A management student has one more class to register for in the upcoming semester. She is considering taking a class in Finance, Psychology, or Statistics. The probability that she will take a Finance class is 0.5, probability for Psychology is 0.1. The student’s advisor then gives the student estimated probabilities of passing in each class.

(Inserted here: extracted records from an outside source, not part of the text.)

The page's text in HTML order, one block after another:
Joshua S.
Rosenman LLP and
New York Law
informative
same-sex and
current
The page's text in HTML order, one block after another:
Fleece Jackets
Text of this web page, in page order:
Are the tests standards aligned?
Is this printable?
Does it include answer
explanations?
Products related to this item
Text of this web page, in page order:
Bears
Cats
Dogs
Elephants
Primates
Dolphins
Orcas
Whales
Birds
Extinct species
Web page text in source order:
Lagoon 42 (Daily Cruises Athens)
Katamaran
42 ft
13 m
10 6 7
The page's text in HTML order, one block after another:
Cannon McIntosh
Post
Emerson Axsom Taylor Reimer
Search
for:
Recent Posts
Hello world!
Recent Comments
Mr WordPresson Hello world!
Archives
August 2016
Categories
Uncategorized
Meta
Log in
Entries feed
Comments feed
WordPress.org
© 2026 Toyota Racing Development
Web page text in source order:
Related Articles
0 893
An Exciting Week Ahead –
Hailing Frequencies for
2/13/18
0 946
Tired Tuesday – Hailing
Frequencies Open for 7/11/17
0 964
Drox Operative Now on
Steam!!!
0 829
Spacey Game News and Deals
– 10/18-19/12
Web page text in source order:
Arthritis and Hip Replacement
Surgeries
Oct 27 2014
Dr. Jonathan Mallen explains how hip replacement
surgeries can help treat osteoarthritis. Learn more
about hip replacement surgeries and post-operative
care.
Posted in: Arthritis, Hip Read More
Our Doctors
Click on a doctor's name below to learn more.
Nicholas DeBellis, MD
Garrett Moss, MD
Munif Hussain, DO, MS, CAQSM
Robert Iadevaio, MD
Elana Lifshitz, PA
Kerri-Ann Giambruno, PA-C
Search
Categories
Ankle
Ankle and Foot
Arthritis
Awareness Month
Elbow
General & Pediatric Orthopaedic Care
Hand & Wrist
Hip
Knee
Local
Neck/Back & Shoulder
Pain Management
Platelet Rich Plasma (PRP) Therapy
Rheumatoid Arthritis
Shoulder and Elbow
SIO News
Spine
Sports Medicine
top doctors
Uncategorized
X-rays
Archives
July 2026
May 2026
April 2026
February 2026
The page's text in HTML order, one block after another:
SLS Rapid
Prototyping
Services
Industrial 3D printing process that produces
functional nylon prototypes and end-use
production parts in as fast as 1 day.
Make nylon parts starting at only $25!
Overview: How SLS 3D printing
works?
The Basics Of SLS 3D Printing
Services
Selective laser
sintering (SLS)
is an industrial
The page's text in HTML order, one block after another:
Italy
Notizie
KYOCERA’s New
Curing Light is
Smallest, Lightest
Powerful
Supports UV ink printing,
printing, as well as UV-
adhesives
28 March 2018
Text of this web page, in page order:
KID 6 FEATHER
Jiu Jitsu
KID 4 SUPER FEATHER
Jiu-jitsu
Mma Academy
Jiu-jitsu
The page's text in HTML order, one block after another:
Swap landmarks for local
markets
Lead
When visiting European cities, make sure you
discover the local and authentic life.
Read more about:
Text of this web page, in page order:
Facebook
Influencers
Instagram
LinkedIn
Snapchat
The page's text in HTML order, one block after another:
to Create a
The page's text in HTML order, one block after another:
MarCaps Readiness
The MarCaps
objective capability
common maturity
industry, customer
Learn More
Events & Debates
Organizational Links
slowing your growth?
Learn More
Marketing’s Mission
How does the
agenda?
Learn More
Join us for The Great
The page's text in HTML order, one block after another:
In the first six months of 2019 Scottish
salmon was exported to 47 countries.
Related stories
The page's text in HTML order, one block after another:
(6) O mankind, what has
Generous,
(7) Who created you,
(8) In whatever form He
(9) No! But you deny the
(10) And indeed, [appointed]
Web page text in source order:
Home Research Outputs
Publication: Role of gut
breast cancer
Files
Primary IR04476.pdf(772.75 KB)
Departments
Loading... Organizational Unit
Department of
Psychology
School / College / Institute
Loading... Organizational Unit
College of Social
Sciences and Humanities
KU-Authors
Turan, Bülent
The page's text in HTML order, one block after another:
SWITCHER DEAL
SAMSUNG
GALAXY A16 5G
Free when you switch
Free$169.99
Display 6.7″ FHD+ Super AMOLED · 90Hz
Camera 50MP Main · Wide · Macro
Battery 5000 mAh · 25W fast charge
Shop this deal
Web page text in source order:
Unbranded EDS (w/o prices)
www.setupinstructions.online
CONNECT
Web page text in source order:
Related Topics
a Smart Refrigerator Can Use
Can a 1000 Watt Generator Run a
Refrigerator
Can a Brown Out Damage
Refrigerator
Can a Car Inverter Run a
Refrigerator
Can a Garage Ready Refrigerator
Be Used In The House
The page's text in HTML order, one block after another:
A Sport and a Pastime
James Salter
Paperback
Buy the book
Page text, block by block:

If the student takes Finance, she will pass with probability 0.68. Her passing probability for Psychology is 0.91 and is 0.83 for Statistics.

a) Draw a well-labeled tree diagram to represent this problem.

b) What is the probability that the student failed and did not take Psychology?

c) What is the probability that the student passes this final class for the semester?

d) Suppose it is known that the student has failed the class; what is the probability that she took Statistics?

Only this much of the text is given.